• _What the task asks_
Transcribe word for word the section of the records below that opens with the line containing "Cramer法则 [7, 270, 116, 297]" and closes with the line containing "key into the"; drop every picture.

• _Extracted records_
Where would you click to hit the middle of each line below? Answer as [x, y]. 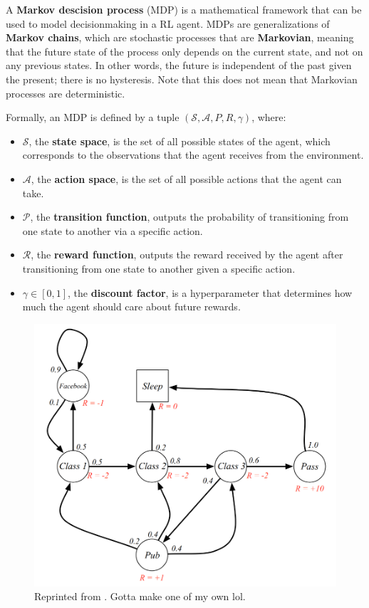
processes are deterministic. [66, 93]
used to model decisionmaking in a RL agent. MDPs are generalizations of [168, 23]
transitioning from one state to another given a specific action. [159, 268]
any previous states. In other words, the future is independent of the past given [179, 65]
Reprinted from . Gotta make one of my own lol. [140, 596]
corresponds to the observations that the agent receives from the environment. [193, 155]
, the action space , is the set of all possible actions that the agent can [186, 178]
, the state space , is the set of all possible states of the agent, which [180, 141]
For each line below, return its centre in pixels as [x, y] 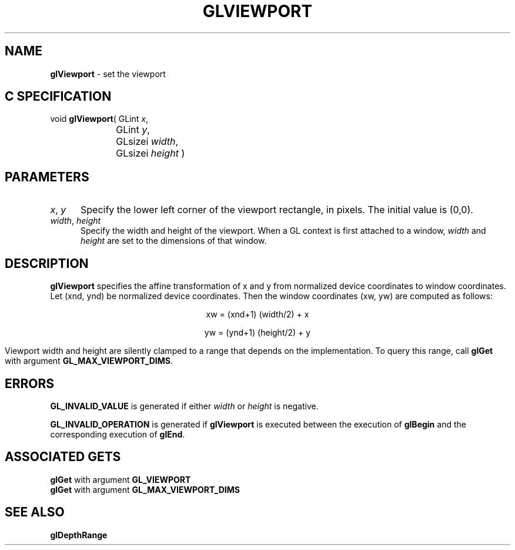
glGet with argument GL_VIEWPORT [121, 479]
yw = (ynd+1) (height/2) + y [257, 333]
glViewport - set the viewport [108, 74]
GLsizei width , [147, 142]
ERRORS [30, 383]
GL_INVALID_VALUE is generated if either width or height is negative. [184, 406]
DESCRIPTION [47, 263]
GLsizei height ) [151, 153]
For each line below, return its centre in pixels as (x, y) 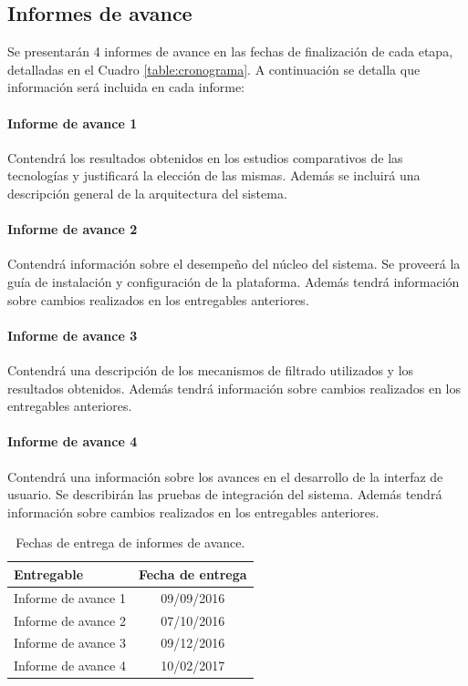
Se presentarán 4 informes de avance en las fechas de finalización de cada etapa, (230, 51)
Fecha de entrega (192, 573)
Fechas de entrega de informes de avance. (130, 543)
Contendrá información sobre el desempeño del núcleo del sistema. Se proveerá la (234, 264)
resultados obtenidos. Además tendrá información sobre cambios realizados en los (234, 388)
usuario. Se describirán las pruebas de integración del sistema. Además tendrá (225, 494)
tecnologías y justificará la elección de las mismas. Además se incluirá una (214, 175)
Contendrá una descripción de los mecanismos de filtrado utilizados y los (211, 369)
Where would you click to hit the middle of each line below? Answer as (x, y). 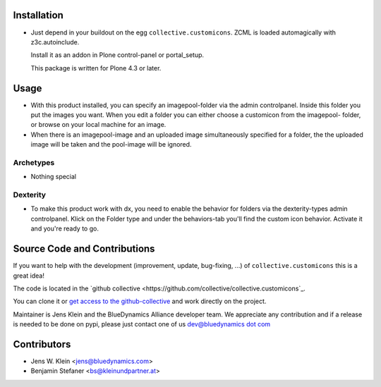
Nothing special (54, 177)
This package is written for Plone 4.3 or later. (96, 68)
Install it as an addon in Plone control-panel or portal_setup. (117, 55)
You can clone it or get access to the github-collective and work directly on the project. (140, 301)
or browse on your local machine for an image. (98, 125)
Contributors (42, 344)
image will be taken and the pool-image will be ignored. (111, 145)
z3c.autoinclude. (55, 42)
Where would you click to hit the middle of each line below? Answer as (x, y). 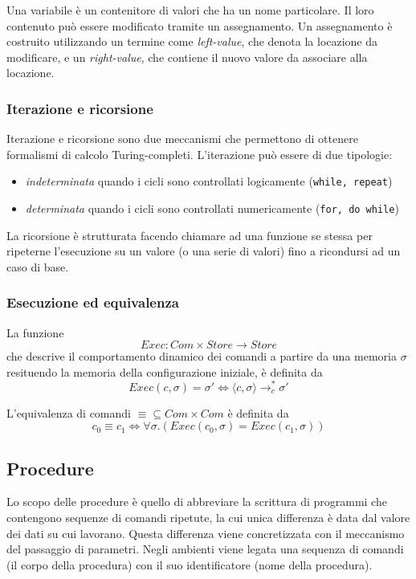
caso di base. (38, 266)
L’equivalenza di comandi (69, 412)
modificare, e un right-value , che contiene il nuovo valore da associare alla (187, 57)
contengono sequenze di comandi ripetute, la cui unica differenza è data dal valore (208, 517)
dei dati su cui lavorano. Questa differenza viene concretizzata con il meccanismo (206, 533)
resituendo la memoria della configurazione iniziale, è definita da (165, 371)
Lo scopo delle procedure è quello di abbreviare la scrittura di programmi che (197, 502)
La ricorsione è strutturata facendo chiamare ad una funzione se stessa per (190, 235)
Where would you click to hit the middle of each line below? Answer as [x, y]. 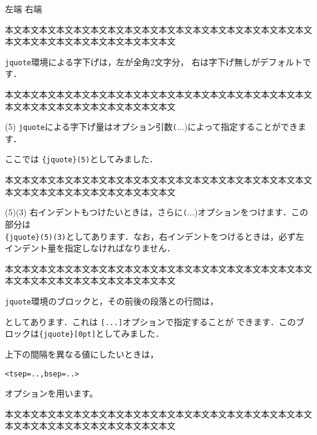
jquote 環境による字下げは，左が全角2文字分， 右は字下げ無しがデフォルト [154, 61]
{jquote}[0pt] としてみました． [102, 333]
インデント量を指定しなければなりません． [90, 248]
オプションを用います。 [52, 393]
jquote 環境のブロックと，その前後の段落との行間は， [112, 301]
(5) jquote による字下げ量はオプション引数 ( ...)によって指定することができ [151, 127]
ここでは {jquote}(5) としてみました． [82, 159]
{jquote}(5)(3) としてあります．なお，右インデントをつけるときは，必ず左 [155, 236]
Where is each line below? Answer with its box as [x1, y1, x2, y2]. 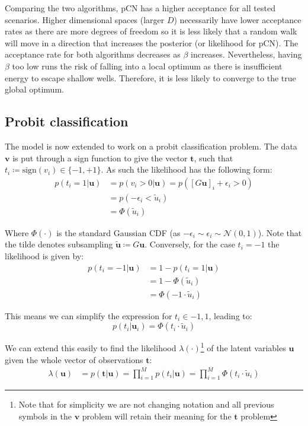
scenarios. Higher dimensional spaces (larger [5, 13, 165, 26]
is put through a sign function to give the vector [12, 151, 188, 164]
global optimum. [5, 83, 64, 96]
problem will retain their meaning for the [82, 410, 232, 422]
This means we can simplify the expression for [5, 309, 172, 322]
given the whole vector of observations [5, 353, 143, 365]
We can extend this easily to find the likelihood [5, 341, 177, 354]
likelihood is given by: [5, 250, 84, 262]
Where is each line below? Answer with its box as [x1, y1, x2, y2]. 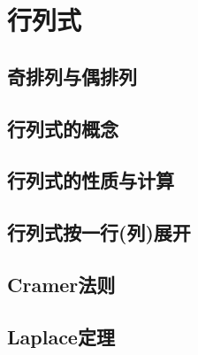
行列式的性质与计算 [7, 166, 174, 194]
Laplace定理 [7, 322, 115, 350]
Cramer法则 [7, 270, 116, 297]
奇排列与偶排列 [7, 62, 137, 89]
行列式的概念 [7, 114, 118, 142]
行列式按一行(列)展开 [7, 219, 191, 246]
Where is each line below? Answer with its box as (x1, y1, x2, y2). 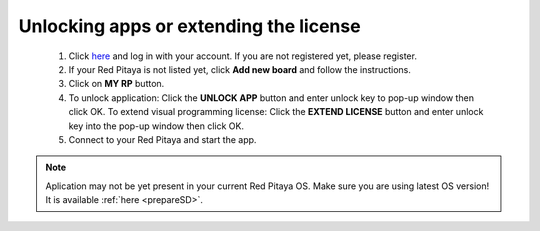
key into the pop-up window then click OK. (68, 120, 245, 132)
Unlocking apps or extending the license (18, 15, 361, 37)
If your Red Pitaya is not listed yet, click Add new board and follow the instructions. (68, 63, 412, 75)
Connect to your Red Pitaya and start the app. (68, 133, 257, 145)
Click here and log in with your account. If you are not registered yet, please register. (68, 50, 417, 62)
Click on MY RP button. (68, 78, 165, 90)
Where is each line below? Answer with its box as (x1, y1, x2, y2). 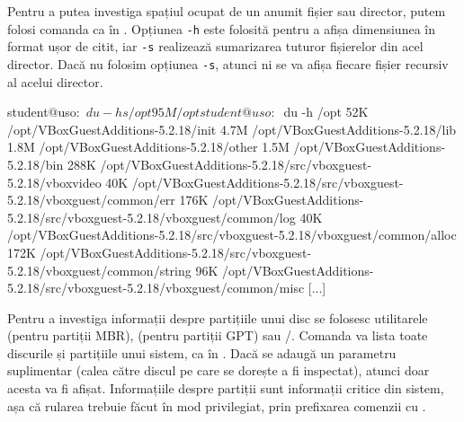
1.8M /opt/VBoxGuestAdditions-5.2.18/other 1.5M (7, 137, 290, 156)
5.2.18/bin (7, 154, 64, 173)
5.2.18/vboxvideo (7, 172, 102, 191)
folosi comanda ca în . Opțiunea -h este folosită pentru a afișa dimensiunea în (7, 19, 435, 38)
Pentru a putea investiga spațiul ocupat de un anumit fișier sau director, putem (7, 2, 446, 20)
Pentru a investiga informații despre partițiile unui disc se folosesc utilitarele (7, 308, 428, 327)
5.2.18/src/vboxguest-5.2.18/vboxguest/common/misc (7, 278, 305, 297)
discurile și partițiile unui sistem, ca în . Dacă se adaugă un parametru (7, 343, 397, 362)
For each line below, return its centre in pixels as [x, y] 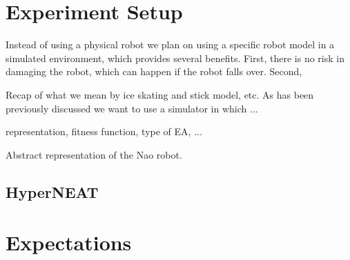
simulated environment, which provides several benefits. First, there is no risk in [175, 58]
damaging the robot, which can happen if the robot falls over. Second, [154, 71]
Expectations [69, 242]
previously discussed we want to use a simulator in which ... [132, 108]
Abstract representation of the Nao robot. [94, 154]
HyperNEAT [52, 191]
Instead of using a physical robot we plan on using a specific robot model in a [170, 44]
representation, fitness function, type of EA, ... [104, 131]
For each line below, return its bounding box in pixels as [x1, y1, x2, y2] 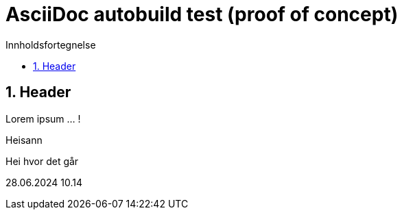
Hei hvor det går [5, 155, 79, 167]
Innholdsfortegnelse [5, 38, 96, 51]
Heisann [5, 134, 43, 146]
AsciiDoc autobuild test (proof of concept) [5, 3, 399, 26]
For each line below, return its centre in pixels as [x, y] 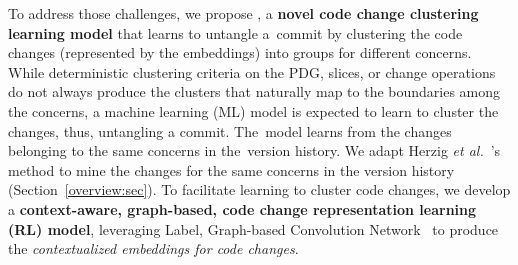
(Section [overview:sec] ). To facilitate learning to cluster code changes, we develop [259, 189]
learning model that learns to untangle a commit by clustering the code [235, 32]
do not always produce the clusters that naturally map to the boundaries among [254, 91]
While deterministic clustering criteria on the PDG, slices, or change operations [252, 71]
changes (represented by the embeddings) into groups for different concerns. [240, 52]
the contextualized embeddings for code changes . [153, 248]
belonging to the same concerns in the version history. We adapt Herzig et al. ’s [254, 150]
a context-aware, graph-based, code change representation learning [242, 208]

• _Reply to the exercise_
Cramer法则 [7, 270, 116, 297]
奇排列与偶排列 [7, 62, 137, 89]
行列式的概念 [7, 114, 118, 142]
行列式按一行(列)展开 [7, 219, 191, 246]
Where is each line below? Answer with its box as (x1, y1, x2, y2). 
key into the pop-up window then click OK. (68, 120, 245, 132)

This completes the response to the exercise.